To estimate health and economic outcomes associated with newborn screening (NBS) for infantile-onset Pompe disease in the United States.

METHODS

A decision analytic microsimulation model simulated health and economic outcomes of a birth cohort of 4 million children in the United States. Universal NBS and treatment was compared with clinical identification and treatment of infantile-onset Pompe disease. Main outcomes were projected cases identified, costs, quality-adjusted life-years (QALYs), and incremental cost-effectiveness ratios (ICERs) over the life course.

RESULTS

Universal NBS for Pompe disease and confirmatory testing was estimated to cost an additional $26 million annually. Additional medication costs associated with earlier treatment initiation were $181 million; however, $8 million in medical care costs for other services were averted due to delayed disease progression. Infants with screened and treated infantile-onset Pompe disease experienced an average lifetime increase of 11.66 QALYs compared with clinical detection. The ICER was $379,000/QALY from a societal perspective and $408,000/QALY from the health-care perspective.
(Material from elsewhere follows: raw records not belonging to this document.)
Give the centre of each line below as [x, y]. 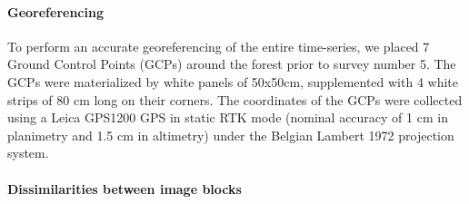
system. [28, 153]
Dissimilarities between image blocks [125, 188]
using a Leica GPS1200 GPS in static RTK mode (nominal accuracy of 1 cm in [228, 117]
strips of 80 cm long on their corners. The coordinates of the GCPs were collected [235, 99]
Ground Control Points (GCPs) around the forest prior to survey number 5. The [232, 64]
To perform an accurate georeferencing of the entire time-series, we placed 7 [219, 46]
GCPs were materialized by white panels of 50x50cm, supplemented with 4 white [233, 81]
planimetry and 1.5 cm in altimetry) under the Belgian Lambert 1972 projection [231, 135]
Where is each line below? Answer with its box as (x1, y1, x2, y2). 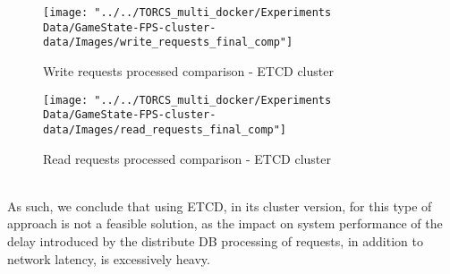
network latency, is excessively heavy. (7, 249, 210, 268)
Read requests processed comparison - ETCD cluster (43, 149, 331, 167)
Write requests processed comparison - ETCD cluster (43, 61, 334, 80)
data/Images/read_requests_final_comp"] (43, 123, 287, 136)
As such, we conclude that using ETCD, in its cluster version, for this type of (7, 196, 432, 215)
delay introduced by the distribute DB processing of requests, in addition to (7, 231, 423, 250)
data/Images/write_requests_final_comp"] (43, 36, 293, 49)
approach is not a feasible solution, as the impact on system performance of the (7, 214, 443, 233)
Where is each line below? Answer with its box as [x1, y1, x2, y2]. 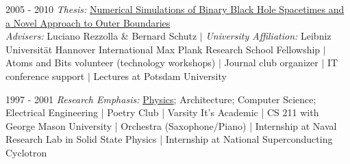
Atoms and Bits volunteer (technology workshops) [5, 55, 216, 70]
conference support [5, 68, 85, 83]
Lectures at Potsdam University [93, 68, 227, 83]
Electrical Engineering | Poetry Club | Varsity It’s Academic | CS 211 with [5, 105, 319, 120]
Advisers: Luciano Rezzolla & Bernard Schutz [5, 29, 197, 43]
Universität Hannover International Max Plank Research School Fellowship [5, 42, 321, 56]
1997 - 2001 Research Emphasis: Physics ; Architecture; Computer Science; [5, 92, 316, 106]
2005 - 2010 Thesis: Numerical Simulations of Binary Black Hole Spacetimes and [5, 2, 345, 16]
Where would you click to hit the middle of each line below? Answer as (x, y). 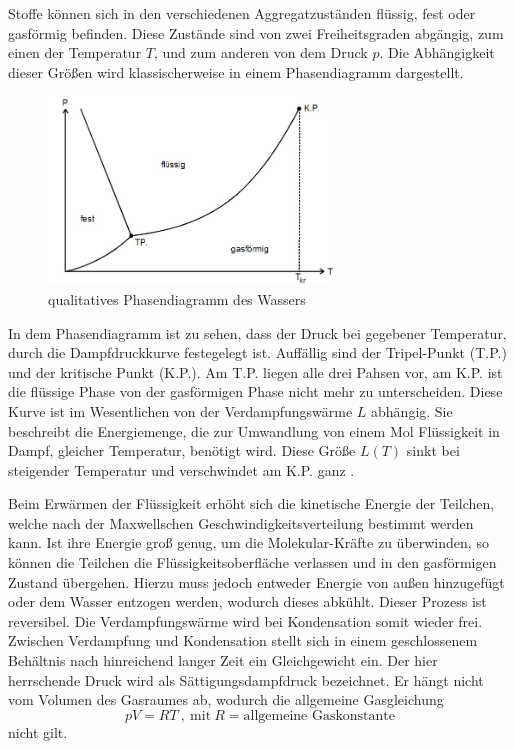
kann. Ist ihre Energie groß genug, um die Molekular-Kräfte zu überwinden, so (248, 542)
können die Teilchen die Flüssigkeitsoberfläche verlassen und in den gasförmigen (252, 562)
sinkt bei (433, 450)
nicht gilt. (38, 731)
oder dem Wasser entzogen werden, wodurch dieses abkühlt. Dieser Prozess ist (247, 601)
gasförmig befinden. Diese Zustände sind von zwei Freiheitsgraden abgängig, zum (256, 32)
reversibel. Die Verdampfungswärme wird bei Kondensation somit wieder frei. (245, 620)
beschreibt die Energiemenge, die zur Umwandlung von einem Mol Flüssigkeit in (254, 430)
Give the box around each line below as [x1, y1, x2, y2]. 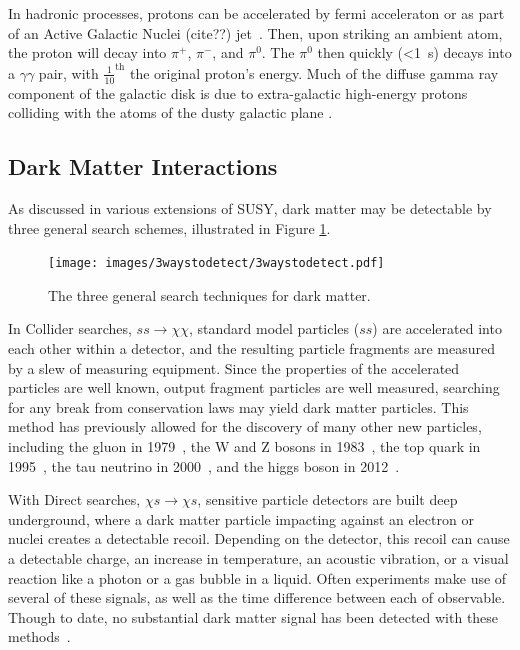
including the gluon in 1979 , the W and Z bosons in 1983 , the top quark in [8, 436, 481, 457]
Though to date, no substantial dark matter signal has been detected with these [8, 606, 499, 627]
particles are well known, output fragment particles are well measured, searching [8, 377, 500, 398]
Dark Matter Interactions [8, 151, 278, 182]
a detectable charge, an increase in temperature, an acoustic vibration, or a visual [8, 547, 509, 568]
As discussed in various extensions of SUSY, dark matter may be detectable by [8, 198, 492, 219]
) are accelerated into [372, 318, 502, 339]
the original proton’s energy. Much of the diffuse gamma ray [129, 62, 499, 83]
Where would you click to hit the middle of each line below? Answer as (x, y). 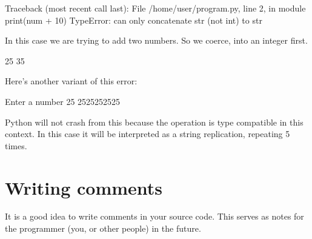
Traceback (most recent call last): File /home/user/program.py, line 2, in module (155, 8)
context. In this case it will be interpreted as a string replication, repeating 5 (148, 134)
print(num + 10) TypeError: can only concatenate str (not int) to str (134, 20)
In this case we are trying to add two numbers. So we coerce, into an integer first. (156, 40)
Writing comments (84, 187)
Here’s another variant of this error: (71, 81)
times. (16, 145)
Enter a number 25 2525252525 (63, 101)
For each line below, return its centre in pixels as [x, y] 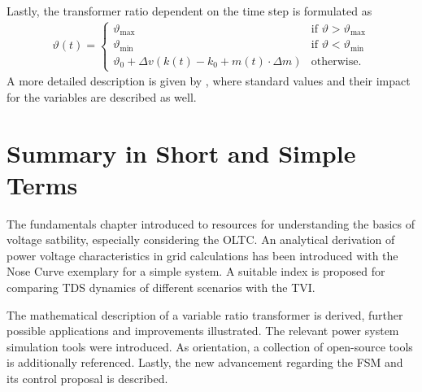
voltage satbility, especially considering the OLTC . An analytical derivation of [201, 240]
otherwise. [336, 61]
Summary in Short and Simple [181, 152]
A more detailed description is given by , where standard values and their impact [209, 81]
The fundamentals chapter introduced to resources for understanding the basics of [211, 223]
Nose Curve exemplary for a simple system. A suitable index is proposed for [196, 271]
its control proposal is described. [87, 378]
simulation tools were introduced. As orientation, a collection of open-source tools [210, 346]
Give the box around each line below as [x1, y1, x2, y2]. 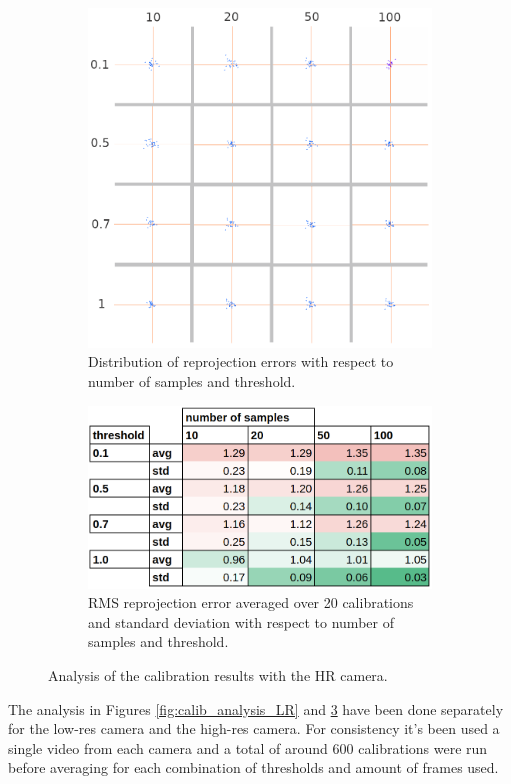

Results were sensitive to the cost of enzyme replacement therapy.

CONCLUSION

Newborn screening for Pompe disease results in substantial health gains for individuals with infantile-onset Pompe disease, but with additional costs.

摘要

目的

评估美国新生儿筛查(NBS)婴儿期庞贝病的健康和经济结局。

方法

决策分析微模拟模型模拟了美国 400 万儿童出生队列的健康和经济结局。将普遍 NBS 和治疗与婴儿期庞贝病的临床诊断和治疗进行了比较。主要结局是在整个生命过程中预测的确诊病例数、成本、质量调整生命年(QALY)和增量成本效益比(ICER)。

结果

婴儿期庞贝病的普遍 NBS 和确认性检测估计每年额外增加 2600 万美元。由于疾病进展延迟,早期治疗开始时额外的药物治疗费用为 1.81 亿美元,但由于其他服务的医疗费用减少了 800 万美元。与临床检测相比,接受筛查和治疗的婴儿期庞贝病婴儿的平均终生 QALY 增加了 11.66。从社会角度看,ICER 为 37.9 万美元/QALY,从医疗保健角度看,ICER 为 40.8 万美元/QALY。结果对酶替代疗法的成本敏感。

结论

庞贝病的新生儿筛查为婴儿期庞贝病患者带来了显著的健康获益,但也增加了成本。